- Opening Delimiter -

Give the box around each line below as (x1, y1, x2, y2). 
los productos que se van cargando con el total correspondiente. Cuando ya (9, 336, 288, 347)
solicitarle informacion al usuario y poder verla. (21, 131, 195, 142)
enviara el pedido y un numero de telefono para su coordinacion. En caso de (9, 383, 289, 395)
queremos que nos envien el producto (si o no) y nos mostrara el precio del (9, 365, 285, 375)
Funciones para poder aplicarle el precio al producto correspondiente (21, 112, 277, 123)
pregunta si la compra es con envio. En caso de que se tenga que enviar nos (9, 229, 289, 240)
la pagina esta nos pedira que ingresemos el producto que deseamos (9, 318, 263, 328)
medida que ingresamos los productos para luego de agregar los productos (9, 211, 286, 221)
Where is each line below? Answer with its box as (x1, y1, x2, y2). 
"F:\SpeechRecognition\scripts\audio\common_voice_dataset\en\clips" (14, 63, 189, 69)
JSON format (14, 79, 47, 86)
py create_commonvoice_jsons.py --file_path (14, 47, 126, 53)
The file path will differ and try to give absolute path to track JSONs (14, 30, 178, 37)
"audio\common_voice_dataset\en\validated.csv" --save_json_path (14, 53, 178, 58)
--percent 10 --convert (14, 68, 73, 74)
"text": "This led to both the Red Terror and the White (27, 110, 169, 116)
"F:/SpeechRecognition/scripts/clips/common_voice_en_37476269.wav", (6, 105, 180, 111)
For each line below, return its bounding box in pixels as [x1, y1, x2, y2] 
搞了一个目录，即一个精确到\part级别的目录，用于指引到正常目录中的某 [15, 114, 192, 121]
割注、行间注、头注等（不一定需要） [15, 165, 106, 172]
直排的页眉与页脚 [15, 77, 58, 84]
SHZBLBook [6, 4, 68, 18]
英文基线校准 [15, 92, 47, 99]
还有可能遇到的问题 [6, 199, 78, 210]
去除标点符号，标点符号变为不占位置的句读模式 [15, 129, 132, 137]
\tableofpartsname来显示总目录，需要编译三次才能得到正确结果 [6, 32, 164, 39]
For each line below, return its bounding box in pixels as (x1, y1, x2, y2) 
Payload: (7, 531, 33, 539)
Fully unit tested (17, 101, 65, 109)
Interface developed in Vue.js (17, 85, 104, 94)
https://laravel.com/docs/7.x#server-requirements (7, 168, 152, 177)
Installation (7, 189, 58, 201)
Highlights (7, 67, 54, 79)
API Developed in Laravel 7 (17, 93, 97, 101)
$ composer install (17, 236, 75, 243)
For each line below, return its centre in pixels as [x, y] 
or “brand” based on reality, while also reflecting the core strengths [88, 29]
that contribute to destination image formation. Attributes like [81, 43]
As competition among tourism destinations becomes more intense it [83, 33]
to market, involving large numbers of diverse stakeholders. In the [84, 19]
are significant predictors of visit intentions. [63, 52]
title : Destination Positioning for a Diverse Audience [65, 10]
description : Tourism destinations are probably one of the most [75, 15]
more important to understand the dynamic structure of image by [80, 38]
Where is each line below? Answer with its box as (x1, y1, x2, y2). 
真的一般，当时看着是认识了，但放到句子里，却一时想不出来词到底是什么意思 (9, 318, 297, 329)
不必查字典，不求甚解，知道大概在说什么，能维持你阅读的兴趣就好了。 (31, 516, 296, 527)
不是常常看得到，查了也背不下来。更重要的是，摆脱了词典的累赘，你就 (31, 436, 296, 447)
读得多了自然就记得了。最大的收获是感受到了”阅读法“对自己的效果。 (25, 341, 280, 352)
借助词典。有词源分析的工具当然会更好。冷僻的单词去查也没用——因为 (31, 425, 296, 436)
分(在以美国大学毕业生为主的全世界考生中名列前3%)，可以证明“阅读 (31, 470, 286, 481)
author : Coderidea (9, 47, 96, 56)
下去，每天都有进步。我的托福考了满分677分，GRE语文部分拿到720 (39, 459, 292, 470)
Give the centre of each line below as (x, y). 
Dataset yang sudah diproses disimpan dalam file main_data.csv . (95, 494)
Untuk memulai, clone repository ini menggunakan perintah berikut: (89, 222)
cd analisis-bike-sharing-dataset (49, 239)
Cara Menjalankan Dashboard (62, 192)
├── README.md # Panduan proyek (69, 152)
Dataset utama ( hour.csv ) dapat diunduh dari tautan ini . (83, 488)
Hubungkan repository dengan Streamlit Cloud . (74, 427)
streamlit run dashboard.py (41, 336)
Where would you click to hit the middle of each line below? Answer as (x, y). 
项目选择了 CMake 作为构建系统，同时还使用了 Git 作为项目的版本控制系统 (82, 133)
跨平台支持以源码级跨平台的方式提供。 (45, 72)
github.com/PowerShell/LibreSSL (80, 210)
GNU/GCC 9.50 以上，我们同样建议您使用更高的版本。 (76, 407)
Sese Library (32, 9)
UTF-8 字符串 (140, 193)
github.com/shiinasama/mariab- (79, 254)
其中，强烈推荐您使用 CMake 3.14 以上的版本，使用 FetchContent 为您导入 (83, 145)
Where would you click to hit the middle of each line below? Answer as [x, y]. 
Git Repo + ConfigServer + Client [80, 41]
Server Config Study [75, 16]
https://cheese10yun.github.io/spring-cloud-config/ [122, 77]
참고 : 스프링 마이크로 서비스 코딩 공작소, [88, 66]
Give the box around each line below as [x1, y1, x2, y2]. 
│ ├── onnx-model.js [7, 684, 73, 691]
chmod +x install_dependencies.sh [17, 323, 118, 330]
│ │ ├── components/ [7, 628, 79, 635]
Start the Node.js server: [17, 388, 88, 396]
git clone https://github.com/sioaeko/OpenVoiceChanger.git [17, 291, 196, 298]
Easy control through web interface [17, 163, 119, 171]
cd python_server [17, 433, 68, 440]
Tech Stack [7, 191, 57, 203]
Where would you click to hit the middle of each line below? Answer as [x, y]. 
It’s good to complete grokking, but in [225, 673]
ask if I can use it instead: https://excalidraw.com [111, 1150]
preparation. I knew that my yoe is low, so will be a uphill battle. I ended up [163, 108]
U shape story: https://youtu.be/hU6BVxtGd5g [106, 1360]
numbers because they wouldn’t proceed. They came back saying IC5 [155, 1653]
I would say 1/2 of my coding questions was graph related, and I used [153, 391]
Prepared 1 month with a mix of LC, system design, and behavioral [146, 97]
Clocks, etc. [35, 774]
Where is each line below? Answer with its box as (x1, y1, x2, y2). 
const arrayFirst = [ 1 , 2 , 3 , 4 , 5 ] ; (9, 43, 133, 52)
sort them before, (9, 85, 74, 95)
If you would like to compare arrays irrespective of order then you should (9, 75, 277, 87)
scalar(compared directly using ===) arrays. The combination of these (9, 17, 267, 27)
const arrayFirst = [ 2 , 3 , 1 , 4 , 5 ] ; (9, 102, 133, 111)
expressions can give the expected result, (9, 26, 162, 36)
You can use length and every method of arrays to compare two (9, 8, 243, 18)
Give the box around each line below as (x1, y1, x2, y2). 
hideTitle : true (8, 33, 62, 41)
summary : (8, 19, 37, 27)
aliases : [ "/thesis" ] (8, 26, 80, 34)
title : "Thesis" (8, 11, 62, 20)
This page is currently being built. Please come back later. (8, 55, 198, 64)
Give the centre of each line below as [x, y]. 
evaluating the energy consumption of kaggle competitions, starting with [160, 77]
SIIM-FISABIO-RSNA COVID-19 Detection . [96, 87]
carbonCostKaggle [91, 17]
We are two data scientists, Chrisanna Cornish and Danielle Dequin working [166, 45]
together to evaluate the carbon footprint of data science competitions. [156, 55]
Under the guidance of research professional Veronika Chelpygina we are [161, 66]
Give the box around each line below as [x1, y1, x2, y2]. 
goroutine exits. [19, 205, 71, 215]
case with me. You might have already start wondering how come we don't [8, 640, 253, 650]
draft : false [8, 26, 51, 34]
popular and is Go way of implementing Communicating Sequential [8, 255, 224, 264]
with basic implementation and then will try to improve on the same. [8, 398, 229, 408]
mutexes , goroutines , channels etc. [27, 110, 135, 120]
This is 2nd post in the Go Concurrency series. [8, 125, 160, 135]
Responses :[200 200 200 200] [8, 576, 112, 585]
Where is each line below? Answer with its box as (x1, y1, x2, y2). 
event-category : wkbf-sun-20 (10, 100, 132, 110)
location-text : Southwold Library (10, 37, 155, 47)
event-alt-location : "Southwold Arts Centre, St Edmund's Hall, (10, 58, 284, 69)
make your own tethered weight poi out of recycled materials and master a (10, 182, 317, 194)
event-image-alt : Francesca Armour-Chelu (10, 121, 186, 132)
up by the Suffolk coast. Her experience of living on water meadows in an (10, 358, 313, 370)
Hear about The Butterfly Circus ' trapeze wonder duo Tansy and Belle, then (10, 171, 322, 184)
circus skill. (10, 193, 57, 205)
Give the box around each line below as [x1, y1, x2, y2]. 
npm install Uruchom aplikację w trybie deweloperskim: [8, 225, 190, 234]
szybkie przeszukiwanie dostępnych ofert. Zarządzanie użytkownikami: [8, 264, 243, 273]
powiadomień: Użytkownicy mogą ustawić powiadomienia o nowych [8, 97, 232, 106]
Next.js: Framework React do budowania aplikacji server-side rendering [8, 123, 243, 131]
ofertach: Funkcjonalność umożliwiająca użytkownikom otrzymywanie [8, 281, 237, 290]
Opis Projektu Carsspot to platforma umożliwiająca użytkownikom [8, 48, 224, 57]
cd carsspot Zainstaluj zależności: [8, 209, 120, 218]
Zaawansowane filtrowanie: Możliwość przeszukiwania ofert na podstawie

- Closing Delimiter -

**Exercise goal**: Copy each line of the listing that holds the word "Southwold".

**The answer**:
location-text : Southwold Library (10, 37, 155, 47)
event-alt-location : "Southwold Arts Centre, St Edmund's Hall, (10, 58, 284, 69)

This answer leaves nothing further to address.